FORMATION OF SYNGENETIC AND EARLY DIAGENETIC IRON MINERALS IN THE LATE ARCHEAN MT. MCRAE SHALE: PALEOCEANOGRAPHIC IMPLICATIONS

The late Archean Mt. McRae Shale demonstrates mineralogical and geochemical variations arising from a transient or secular increase in ocean/atmospheric oxygenation and the episodic enrichment of iron from hydrothermal sources. The lower shale interval (LSI), banded iron formation (BIF), upper shale (USI) and a carbonate (C1) have been analyzed for total Fe and Al and authigenic Fe phases by combining quantitative XRD diffraction with a modified extraction methodology that quantifies sideritic Fe and silicate Fe, plus Fe present as oxides and sulfides.

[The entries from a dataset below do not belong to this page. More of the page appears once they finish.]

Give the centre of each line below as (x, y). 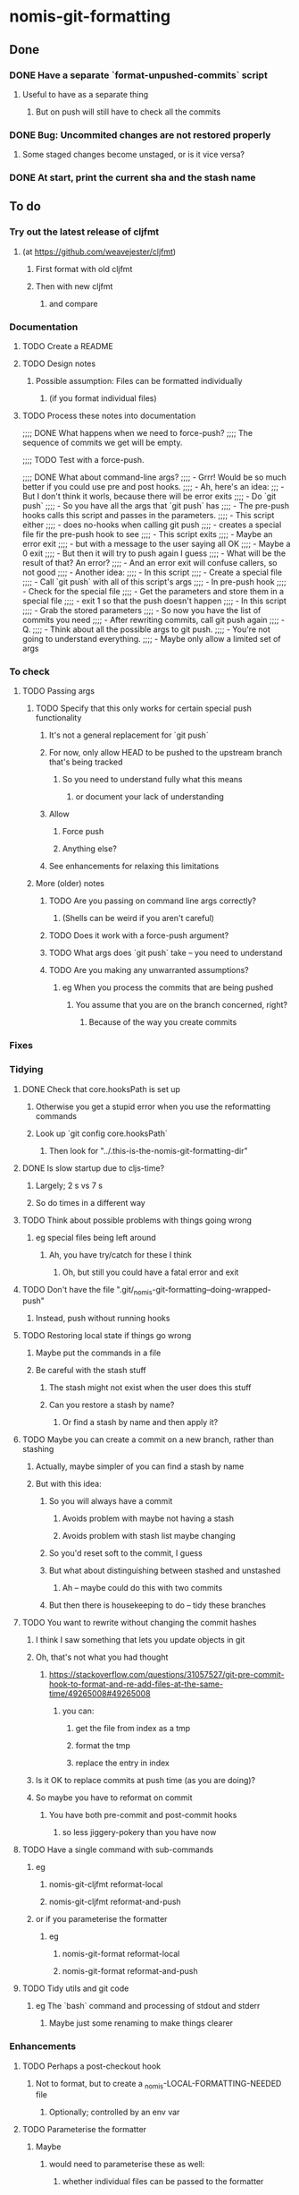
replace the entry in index (122, 1763)
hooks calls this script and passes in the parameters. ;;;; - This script (148, 516)
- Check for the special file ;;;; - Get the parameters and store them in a (153, 592)
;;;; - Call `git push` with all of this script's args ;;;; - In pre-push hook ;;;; (154, 582)
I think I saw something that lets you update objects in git (140, 1640)
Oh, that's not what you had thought (102, 1657)
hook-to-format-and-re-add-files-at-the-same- (136, 1684)
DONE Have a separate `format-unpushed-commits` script (138, 75)
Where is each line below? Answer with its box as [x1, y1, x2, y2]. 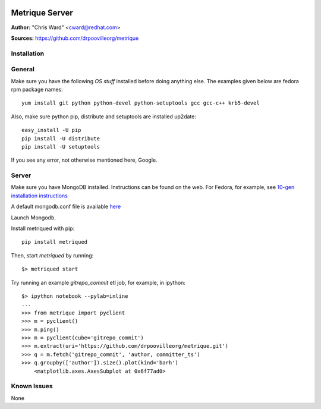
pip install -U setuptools [21, 143, 100, 150]
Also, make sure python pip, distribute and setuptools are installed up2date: [11, 113, 196, 120]
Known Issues [11, 382, 53, 391]
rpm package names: [11, 86, 64, 93]
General [11, 65, 35, 74]
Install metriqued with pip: [11, 225, 75, 232]
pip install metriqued [21, 238, 88, 246]
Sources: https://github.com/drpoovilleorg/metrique [11, 34, 139, 42]
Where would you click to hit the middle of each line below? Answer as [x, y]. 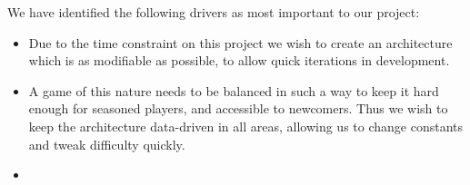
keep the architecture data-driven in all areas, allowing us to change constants [246, 126]
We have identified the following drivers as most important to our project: [214, 12]
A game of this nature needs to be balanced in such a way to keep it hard [234, 90]
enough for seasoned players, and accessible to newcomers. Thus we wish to [238, 108]
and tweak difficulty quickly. [107, 144]
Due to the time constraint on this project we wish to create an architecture [240, 42]
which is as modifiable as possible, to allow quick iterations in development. [239, 60]
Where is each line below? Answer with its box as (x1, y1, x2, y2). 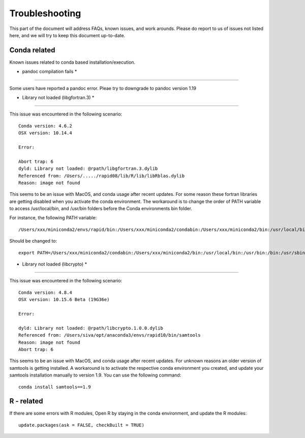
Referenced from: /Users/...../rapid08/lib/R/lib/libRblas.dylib (18, 173, 185, 179)
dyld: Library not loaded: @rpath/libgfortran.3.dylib (18, 166, 158, 171)
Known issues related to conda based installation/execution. (9, 59, 136, 65)
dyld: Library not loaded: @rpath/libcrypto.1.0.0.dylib (18, 325, 164, 331)
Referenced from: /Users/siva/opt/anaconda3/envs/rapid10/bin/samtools (18, 332, 201, 338)
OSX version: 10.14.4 (18, 130, 72, 136)
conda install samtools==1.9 (18, 384, 91, 390)
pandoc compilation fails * (22, 69, 77, 75)
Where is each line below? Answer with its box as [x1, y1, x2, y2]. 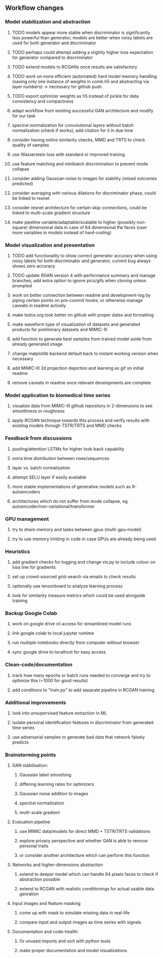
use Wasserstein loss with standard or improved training [12, 151, 125, 157]
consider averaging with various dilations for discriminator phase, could [12, 190, 156, 196]
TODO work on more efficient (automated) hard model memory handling [12, 73, 157, 79]
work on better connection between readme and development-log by [12, 292, 151, 298]
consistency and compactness [12, 98, 74, 104]
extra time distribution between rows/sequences [12, 455, 109, 461]
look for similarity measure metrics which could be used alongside [12, 593, 145, 599]
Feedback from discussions [5, 435, 72, 442]
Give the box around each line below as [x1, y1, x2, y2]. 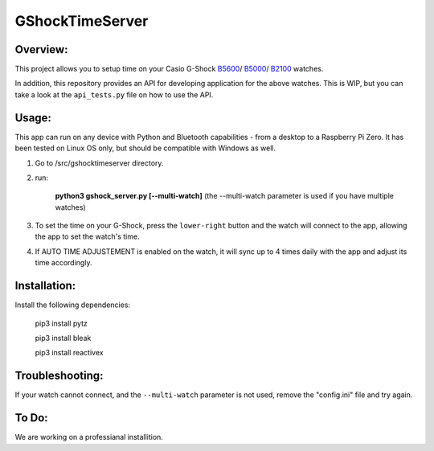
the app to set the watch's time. [35, 232, 140, 241]
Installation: [14, 279, 76, 293]
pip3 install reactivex [35, 348, 104, 358]
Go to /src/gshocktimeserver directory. [35, 158, 164, 168]
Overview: [14, 43, 68, 56]
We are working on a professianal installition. [14, 433, 164, 442]
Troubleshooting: [14, 369, 104, 383]
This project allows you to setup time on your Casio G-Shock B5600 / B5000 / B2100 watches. [14, 64, 324, 74]
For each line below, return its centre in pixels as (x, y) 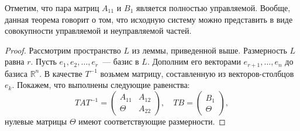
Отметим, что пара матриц (52, 8)
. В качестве (61, 73)
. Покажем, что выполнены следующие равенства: (101, 85)
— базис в (121, 61)
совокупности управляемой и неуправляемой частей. (98, 31)
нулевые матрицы (36, 121)
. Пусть (44, 61)
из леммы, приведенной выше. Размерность (209, 50)
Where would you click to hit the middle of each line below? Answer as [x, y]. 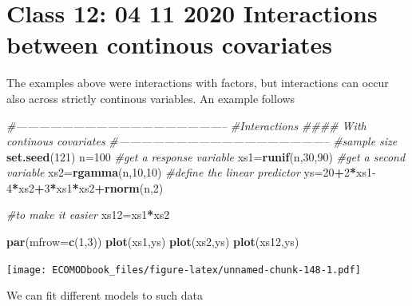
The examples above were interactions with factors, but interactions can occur [198, 83]
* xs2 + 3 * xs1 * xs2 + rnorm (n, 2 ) [88, 187]
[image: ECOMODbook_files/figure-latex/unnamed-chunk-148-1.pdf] [184, 270]
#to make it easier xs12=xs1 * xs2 [88, 215]
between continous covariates [170, 44]
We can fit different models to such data [105, 295]
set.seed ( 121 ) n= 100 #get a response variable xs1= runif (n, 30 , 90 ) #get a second [206, 156]
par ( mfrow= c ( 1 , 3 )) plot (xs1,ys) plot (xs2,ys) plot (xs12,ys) [153, 242]
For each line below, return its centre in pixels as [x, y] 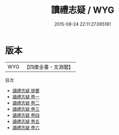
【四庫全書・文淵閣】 [49, 67]
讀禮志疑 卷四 [26, 115]
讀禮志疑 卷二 [26, 103]
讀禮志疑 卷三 [26, 109]
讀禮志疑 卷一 [26, 97]
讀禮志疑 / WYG [83, 10]
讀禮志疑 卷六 [26, 127]
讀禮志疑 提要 [26, 90]
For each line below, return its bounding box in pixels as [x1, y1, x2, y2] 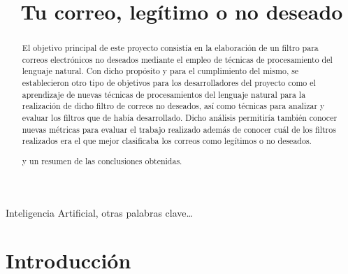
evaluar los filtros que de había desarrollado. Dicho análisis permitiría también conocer [22, 112, 338, 124]
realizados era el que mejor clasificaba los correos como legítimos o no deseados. [22, 135, 312, 147]
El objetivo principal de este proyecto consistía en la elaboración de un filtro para [22, 42, 319, 54]
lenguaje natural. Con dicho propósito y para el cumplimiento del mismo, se [22, 65, 299, 77]
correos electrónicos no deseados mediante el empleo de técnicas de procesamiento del [22, 53, 333, 65]
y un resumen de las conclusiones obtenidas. [22, 154, 182, 166]
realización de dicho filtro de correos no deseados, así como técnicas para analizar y [22, 100, 325, 112]
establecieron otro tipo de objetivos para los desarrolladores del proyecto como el [22, 77, 316, 89]
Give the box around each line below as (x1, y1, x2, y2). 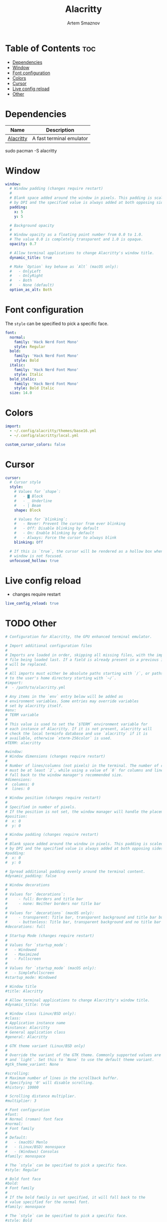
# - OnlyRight (9, 273, 43, 279)
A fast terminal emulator (32, 135, 88, 142)
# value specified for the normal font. (5, 1200, 90, 1205)
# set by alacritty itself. (5, 703, 64, 708)
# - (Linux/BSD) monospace (5, 1145, 66, 1150)
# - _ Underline (14, 498, 52, 503)
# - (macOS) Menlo (5, 1140, 48, 1145)
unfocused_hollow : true (9, 558, 59, 563)
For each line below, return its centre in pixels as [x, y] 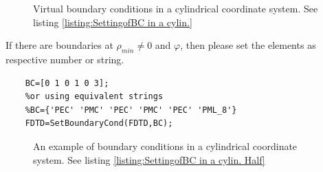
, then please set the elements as [248, 45]
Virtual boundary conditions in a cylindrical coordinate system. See [176, 8]
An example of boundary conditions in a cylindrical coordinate [165, 146]
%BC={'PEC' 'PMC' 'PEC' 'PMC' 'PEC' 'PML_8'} [131, 110]
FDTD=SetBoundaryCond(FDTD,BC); [99, 123]
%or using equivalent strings [94, 97]
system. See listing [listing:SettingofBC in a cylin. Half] [149, 159]
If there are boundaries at [59, 45]
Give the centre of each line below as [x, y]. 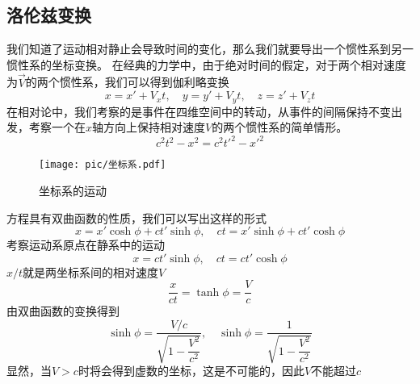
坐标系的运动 [73, 190]
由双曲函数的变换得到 [63, 311]
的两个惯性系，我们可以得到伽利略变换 [127, 82]
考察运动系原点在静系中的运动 [86, 245]
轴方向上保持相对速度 [149, 127]
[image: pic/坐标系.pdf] [103, 165]
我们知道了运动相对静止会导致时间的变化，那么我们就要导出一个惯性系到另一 [210, 49]
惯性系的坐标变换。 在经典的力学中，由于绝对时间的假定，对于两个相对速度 [206, 64]
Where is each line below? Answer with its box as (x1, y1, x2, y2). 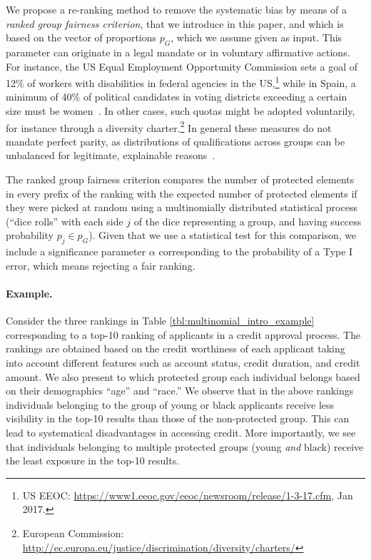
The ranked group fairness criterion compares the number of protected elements (6, 172, 355, 187)
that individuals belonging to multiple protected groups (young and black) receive (6, 439, 364, 454)
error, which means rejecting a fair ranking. (6, 258, 195, 273)
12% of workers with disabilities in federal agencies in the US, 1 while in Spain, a (6, 73, 356, 90)
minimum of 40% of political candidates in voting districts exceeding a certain (6, 89, 347, 104)
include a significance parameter (6, 244, 146, 259)
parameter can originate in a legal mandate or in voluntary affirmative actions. (6, 44, 350, 59)
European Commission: (22, 525, 124, 540)
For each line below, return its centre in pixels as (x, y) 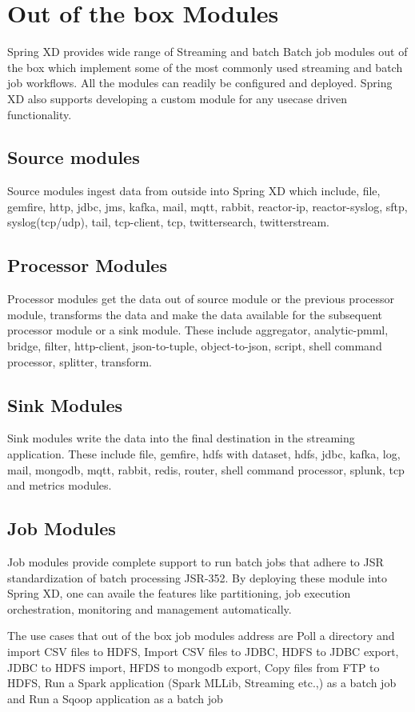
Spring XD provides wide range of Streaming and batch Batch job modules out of (207, 52)
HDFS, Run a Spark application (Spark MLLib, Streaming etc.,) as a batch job (202, 683)
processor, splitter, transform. (80, 361)
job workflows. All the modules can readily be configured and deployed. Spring (200, 83)
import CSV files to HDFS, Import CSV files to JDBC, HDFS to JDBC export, (203, 651)
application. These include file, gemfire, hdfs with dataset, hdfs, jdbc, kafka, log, (204, 454)
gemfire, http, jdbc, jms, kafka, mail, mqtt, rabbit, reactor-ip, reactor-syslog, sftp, (207, 206)
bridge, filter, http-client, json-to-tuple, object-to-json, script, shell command (195, 346)
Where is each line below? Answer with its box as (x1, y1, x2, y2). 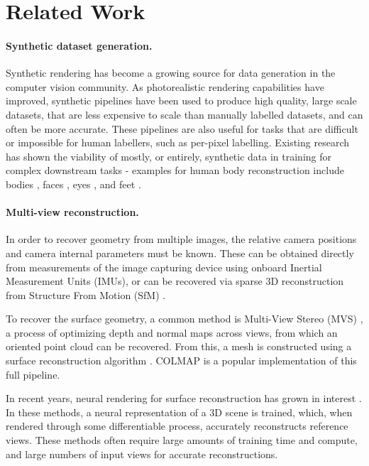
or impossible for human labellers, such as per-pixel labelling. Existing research (6, 135, 349, 150)
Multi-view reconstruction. (6, 205, 139, 220)
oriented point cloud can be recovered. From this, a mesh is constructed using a (6, 339, 352, 354)
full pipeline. (6, 367, 60, 381)
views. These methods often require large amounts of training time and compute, (6, 433, 358, 448)
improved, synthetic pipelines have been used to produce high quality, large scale (6, 93, 357, 108)
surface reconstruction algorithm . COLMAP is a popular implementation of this (6, 353, 357, 368)
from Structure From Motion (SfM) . (6, 287, 166, 302)
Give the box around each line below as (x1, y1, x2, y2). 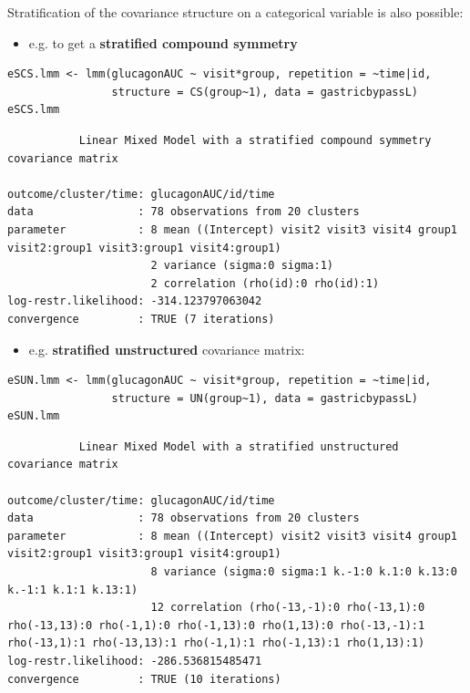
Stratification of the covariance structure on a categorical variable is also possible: (7, 3, 464, 21)
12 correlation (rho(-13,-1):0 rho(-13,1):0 (150, 601, 425, 615)
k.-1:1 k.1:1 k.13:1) (7, 583, 138, 596)
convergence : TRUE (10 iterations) (7, 672, 281, 686)
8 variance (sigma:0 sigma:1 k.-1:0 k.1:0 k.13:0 (150, 565, 457, 579)
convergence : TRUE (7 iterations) (7, 312, 275, 326)
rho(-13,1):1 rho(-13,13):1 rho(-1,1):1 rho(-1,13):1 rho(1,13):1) (7, 636, 425, 650)
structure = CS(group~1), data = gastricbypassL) (111, 85, 419, 98)
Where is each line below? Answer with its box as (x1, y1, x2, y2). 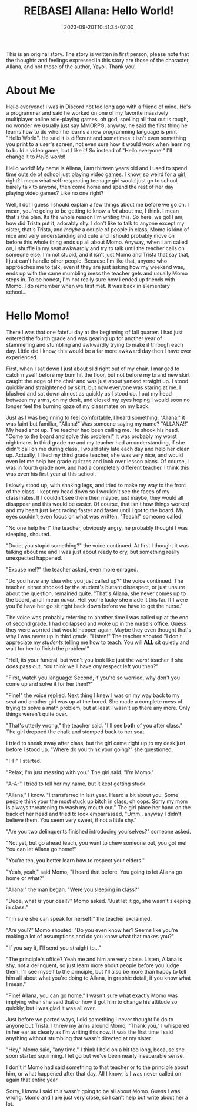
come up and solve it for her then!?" (6, 680, 94, 687)
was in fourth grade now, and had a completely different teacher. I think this (6, 464, 189, 471)
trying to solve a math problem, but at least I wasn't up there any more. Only (6, 704, 191, 711)
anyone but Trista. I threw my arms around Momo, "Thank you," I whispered (6, 1022, 190, 1029)
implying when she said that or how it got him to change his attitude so (6, 998, 178, 1005)
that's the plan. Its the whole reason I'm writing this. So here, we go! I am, (6, 213, 184, 220)
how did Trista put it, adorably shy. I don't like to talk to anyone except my (6, 220, 185, 227)
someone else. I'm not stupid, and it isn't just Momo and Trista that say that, (6, 251, 190, 258)
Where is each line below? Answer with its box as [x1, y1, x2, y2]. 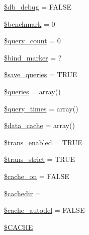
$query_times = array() [4, 103, 78, 113]
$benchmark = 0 [4, 18, 55, 29]
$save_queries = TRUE [4, 69, 77, 80]
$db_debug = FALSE [4, 2, 72, 12]
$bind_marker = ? [4, 52, 62, 63]
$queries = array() [4, 86, 61, 96]
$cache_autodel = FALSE [4, 205, 85, 215]
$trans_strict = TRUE [4, 154, 75, 164]
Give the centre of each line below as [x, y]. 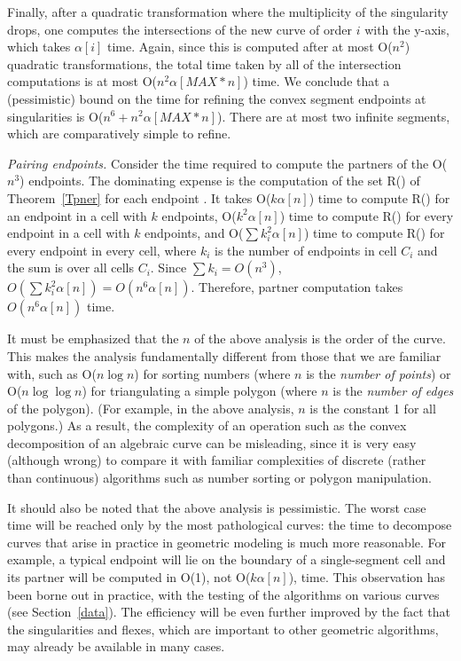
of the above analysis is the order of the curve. [320, 338]
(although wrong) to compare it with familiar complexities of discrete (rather [217, 460]
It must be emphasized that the [93, 338]
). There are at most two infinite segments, [334, 116]
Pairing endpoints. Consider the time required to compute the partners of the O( [227, 163]
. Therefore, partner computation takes [297, 287]
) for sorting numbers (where [212, 373]
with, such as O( [52, 373]
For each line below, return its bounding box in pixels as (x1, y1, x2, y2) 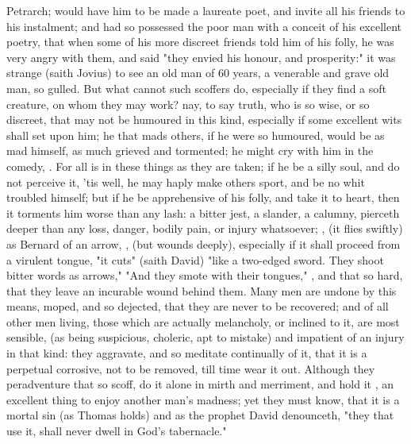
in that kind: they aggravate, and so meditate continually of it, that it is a (6, 345, 367, 361)
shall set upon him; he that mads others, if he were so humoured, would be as (6, 126, 385, 143)
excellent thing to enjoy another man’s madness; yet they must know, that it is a (6, 391, 400, 407)
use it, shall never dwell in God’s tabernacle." (6, 423, 227, 439)
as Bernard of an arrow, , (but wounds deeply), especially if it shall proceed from (6, 235, 401, 252)
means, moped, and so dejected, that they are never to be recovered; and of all (6, 298, 389, 315)
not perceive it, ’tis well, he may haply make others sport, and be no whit (6, 173, 365, 190)
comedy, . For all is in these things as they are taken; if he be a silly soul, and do (6, 157, 400, 174)
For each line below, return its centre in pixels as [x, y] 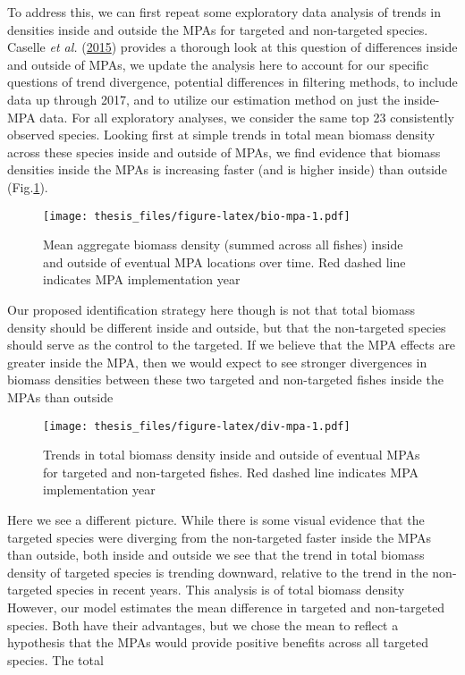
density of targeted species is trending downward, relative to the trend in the [218, 572]
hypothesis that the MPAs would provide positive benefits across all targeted [218, 642]
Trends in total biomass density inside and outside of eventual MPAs [232, 455]
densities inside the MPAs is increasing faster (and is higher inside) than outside [227, 169]
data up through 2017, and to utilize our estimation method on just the [203, 99]
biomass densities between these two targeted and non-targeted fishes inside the [225, 380]
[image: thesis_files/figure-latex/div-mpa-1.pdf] [197, 426]
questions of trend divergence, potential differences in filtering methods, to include [232, 82]
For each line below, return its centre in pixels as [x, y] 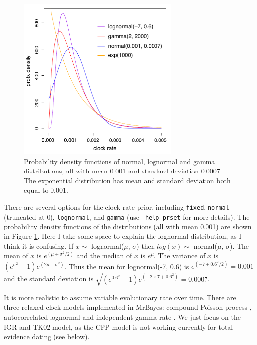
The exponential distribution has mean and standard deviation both [127, 180]
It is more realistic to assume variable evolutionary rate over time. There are [120, 297]
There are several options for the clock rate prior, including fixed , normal [117, 207]
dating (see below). [61, 336]
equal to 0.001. [46, 190]
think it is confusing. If [39, 246]
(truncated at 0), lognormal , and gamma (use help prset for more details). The [127, 216]
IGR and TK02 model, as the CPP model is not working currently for [110, 326]
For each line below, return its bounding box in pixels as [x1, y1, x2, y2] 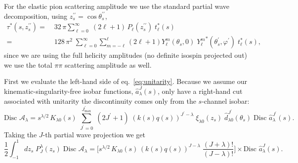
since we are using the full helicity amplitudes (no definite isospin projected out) [4, 50, 248, 60]
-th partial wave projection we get [43, 129, 145, 139]
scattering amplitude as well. [64, 59, 152, 70]
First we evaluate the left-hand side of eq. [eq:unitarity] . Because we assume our [4, 76, 248, 86]
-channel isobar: [202, 95, 250, 106]
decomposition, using [4, 10, 68, 21]
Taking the [4, 129, 37, 139]
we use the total [4, 59, 52, 70]

This approach stresses the need for careful method validation to enable fine-scale environmental changes to be deciphered. The LSI and BIF have mean Fe_T/Al values of 2 and 5, respectively, which record iron enrichment from hydrothermal sources. Iron was precipitated primarily as siderite accompanied by Fe-rich chlorite from anoxic bottom waters rich in dissolved Fe. Pyrite formation was probably limited by the availability of sulfate, which was present at low concentrations and became rapidly depleted. The USI has generally lower Fe_T/Al values (0.6 to 1.3), similar to those found in Paleozoic shales, with the exception of one interval where enrichment may reflect either a weak hydrothermal source or the operation of an iron shuttle as observed in the Phanerozoic ocean. This interval contains authigenic Fe predominantly as pyrite, where high values for DOP (> 0.8) indicate the existence of a water column that briefly became rich in dissolved sulfide (euxinic) when sulfate concentrations increased due to a transient or secular increase in ocean/atmosphere oxygenation. High concentrations of dissolved sulfide maintained low concentrations of dissolved Fe, which allowed only minor amounts of Fe to be precipitated as carbonates and silicates. The carbonate C1 represents a basinal chemistry where sulfide is absent and Fe_T/Al values are ~ 1 indicating that weak hydrothermal activity returned to produce bottom waters with low concentrations of dissolved Fe. The methodologies described here illuminate the fine details of the balance between Fe and S delivery and availability, and the paleoenvironmental implications of these controls as tied to hydrothermal Fe inputs and atmospheric oxygenation.